There is a dialectic at work: perspectives facilitate the construction of models and making modal connections in them. In turn these models are empirically constrained by having to represent the modal structures of the world. A bad perspective will make a very limited number of modal connections that can track onto the world correctly, it will apply to too small an empirical domain to be interesting or useful. Useful perspectives track surrealistically, or realistically, onto the world. In some cases we will be able to say why the surrealism holds, how it comes to be that the world appears as if a fiction exists, in other cases the surrealism will be brute, at least for now. That does not render a model that uses those facts unexplanatory, any more than a causal explanation which cannot provide a full causal regression to the big bang is unexplanatory. Structural contextualisation is important. What is meant by saying the world surreally looks as if entity X exists is that when that entity and its properties are put into a theoretical structure such as a model, the whole of that model is quasi-explanatory. That is, X as embedded in structure Y produces a modal topology which is empirically adequate relative to the domain Z.

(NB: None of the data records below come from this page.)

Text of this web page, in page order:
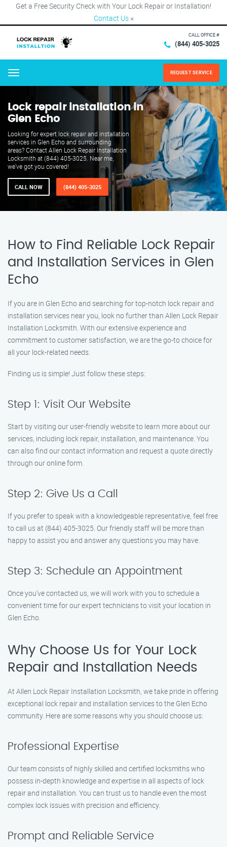
Get a Free Security Check with Your Lock Repair or Installation!
Contact Us ×
CALL OFFICE #
(844) 405-3025
Menu REQUEST SERVICE
Lock repair installation in
Glen Echo
Looking for expert lock repair and installation
services in Glen Echo and surrounding
areas? Contact Allen Lock Repair Installation
Locksmith at (844) 405-3025. Near me,
we've got you covered!
CALL NOW (844) 405-3025
How to Find Reliable Lock Repair
and Installation Services in Glen
Echo
If you are in Glen Echo and searching for top-notch lock repair and
installation services near you, look no further than Allen Lock Repair
Installation Locksmith. With our extensive experience and
commitment to customer satisfaction, we are the go-to choice for
all your lock-related needs.
Finding us is simple! Just follow these steps:
Step 1: Visit Our Website
Start by visiting our user-friendly website to learn more about our
services, including lock repair, installation, and maintenance. You
can also find our contact information and request a quote directly
through our online form.
Step 2: Give Us a Call
If you prefer to speak with a knowledgeable representative, feel free
to call us at (844) 405-3025. Our friendly staff will be more than
happy to assist you and answer any questions you may have.
Step 3: Schedule an Appointment
Once you’ve contacted us, we will work with you to schedule a
convenient time for our expert technicians to visit your location in
Glen Echo.
Why Choose Us for Your Lock
Repair and Installation Needs
At Allen Lock Repair Installation Locksmith, we take pride in offering
exceptional lock repair and installation services to the Glen Echo
community. Here are some reasons why you should choose us:
Professional Expertise
Our team consists of highly skilled and certified locksmiths who
possess in-depth knowledge and expertise in all aspects of lock
repair and installation. You can trust us to handle even the most
complex lock issues with precision and efficiency.
Prompt and Reliable Service

This perspectivism presents a new way of restating the intuition that during theory change a new entity in a new theory plays the same causal role as an entity which has been abandoned in the superseded theory. Of course I do not want to say that it plays a causal role, but in these cases we can say that the new entity may be identifiable as playing a similar role in the structure of a model in one perspective as another entity in a different model. The new entity in its relation to its model allows an analogous modal topology to be expressed. The conservation of properties is explicated in terms of the necessary features the overall model needs to capture new modal information, whilst preserving the modal information of the previous explanation.

Bokulich's notion of the openness of classical and quantum mechanics provides an interesting addendum to the view of theory change presented in

the partial structures account. Here, theory change involves the preservation of elements from the old theory into the new theory, no old theory is ever scrapped entirely.216 Bokulich's treatment of quantum chaos

suggests that we can go further and say that when new elements are discovered in an old theory they can then be incorporated into the new theory in a hybridised set of models. This chimes well with the view of theory change as presented in the partial structures account:

Bluntly put, we never loose the best of what we have, and this can be mirrored within our account of what might be called the Principle of the Absolute Nature of Pragmatic Truth: Once a theory has been shown to be pragmatically true in a certain domain, it remains pragmatically true, within that domain, for all time. It is this, of course, which lies behind the justification for continuing to use Newtonian mechanics within certain limits. (Da Costa and French 2003 p. 82)

The same is true for quasi-explanation, once a theory/model is quasi- explanatory it remains so despite other newer explanations coming along. Moreover, the modal topology it provides is preserved. The modal structure of the surreal world is accrued through the progress of science, constraining aspects of what the true ontological structure can be.